# What does it mean for a distribution to be "consistent with a two rate-limiting stochastic steps"?

I'm reading a study (full text here) that examine the dynamic of nuclear translocation of a transcription factor in budding yeast, in response of calcium stress. They found that it occurs in bursts, which distribution of durations is plotted on this normalized histogram: In the text they say:

Normalized histograms, $h(t)$, of total burst duration at two calcium concentrations are both well-fit by $h(t)=te^{-t/\tau}$, with $\tau$ = 70 sec (black line).

And also

This distribution was consistent with two rate-limiting stochastic steps, each with a timescale of ~70 sec.

Can someone explain me the second sentence cited?

WYSIWYG is almost there, but you need one more piece of information to make this explicit.

The distribution cited in the paper is $h(t)\propto te^{-t/\tau}$ (we're going to ignore normalizing constants today). We can recognize this as a particular case of the Gamma distribution, with PDF:

$$f_{\mathrm{Gamma}}(t\,\big|\,k,\theta)\propto t^{k-1}e^{-t/\theta}.$$

In particular, $h(t)$ looks like the PDF of a $\mathrm{Gamma}(2,\tau)$ random variable, $$h(t)\propto f_{\mathrm{Gamma}}(t\,\big|\,2,\tau)\propto te^{-t/\tau}.$$

So the authors of the paper are claiming that the burst duration $\tau_{\mathrm{burst}}$ is a random variable with a $\mathrm{Gamma}(2,70\,\mathrm{ sec})$ distribution.

How do we get from that to "This distribution was consistent with two rate-limiting stochastic steps?" If we recall from our stats class (or look up properties of the Gamma distribution on Wikipedia), a Gamma distribution with integer values of $k$ is the distribution of the waiting time for $k$ events to occur in a Poisson process. The setup of a Poisson process is that you are tracking the occurrence of unlikely/infrequent events in time, so the fact that the distribution $h(t)$ of burst times looks like a $\mathrm{Gamma}(2,\tau)$ suggests that the burst duration $\tau_{\mathrm{burst}}$ is determined by the occurrence of 2 stochastic events (with the same "frequency" $1/\tau$). In other words, this distribution is consistent with the following scenario: a nuclear localization occurs, and then will stop after two particular events, where the timing of the events is governed by a Poisson process (which, as WYSIWYG pointed out, is a reasonable model for the occurrence of chemical reactions with reasonably slow kinetics, i.e. you can count individual reactions in time). If this is true, the distribution of $\tau_{\mathrm{burst}}$ will look like $te^{-t/\tau}$.

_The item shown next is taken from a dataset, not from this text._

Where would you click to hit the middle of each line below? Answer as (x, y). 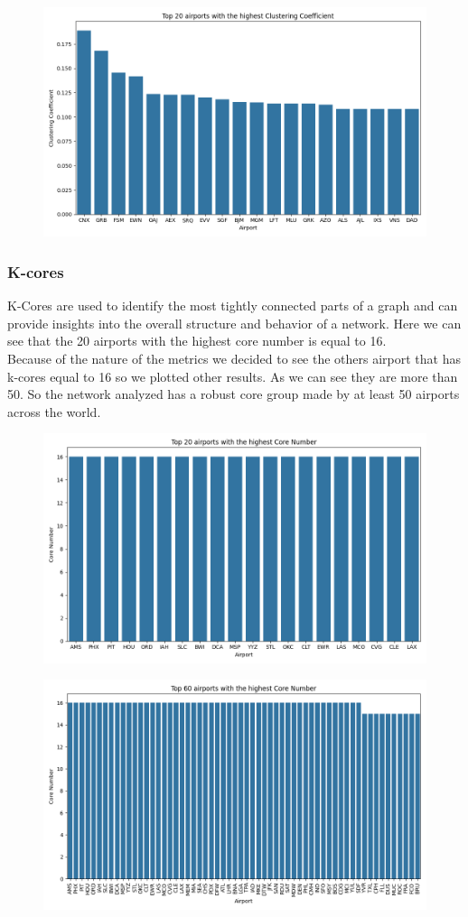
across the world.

The authors generalize that statement somewhat by saying that technically there could be more events/reactions required to terminate a localization burst, but all but 2 of those reactions happen extremely rapidly, i.e. there are 2 rate-limiting steps in the decision process (both of which happen to have the same value for $\tau$).

Edit: I realized that one more mathematical point might make this more clear: The statement about the Gamma distribution and Poisson processes above is equivalent to the statement that the sum of $k$ iid random variables with distribution $\mathrm{Exponential}(\tau)$ is a random variable with a $\mathrm{Gamma}(k,\tau)$ distribution. Thus $h(t)$ is literally (up to normalization) the distribution of a sum of 2 independent exponential random variables. If you read up on the connection between the exponential distribution and waiting times that might make the claim in the paper seem more transparent.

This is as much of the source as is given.